• **Task inputs**:
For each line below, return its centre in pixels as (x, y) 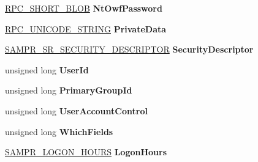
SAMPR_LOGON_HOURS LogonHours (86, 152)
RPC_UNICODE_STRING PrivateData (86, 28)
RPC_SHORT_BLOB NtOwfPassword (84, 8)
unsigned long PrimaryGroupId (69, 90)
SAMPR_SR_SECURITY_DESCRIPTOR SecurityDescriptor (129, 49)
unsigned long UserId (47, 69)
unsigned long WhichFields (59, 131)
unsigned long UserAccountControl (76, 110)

...

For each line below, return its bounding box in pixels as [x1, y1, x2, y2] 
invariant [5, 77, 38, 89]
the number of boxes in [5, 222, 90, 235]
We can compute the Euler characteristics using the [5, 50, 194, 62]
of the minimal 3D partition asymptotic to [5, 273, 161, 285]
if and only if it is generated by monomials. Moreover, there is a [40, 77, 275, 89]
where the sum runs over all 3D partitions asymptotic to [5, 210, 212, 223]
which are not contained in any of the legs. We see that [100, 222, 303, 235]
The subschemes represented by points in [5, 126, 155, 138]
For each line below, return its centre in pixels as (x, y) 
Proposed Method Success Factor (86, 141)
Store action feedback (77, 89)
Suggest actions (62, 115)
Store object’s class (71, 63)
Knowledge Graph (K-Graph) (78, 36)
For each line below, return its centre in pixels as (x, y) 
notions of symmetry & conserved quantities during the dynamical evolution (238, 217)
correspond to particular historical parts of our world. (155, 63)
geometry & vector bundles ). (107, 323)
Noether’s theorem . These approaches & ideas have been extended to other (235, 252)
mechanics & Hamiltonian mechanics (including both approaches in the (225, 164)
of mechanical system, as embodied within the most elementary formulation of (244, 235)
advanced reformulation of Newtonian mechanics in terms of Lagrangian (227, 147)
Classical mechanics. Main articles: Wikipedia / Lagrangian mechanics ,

• **Problem**:
In the listing above, transcribe exactly everything from the line containing "RPC_SHORT_BLOB NtOwfPassword (84, 8)" down to the line containing "unsigned long UserAccountControl (76, 110)", including both and nothing more.

• **Task output**:
RPC_SHORT_BLOB NtOwfPassword (84, 8)
unsigned long PrimaryGroupId (69, 90)
SAMPR_SR_SECURITY_DESCRIPTOR SecurityDescriptor (129, 49)
unsigned long UserId (47, 69)
unsigned long WhichFields (59, 131)
unsigned long UserAccountControl (76, 110)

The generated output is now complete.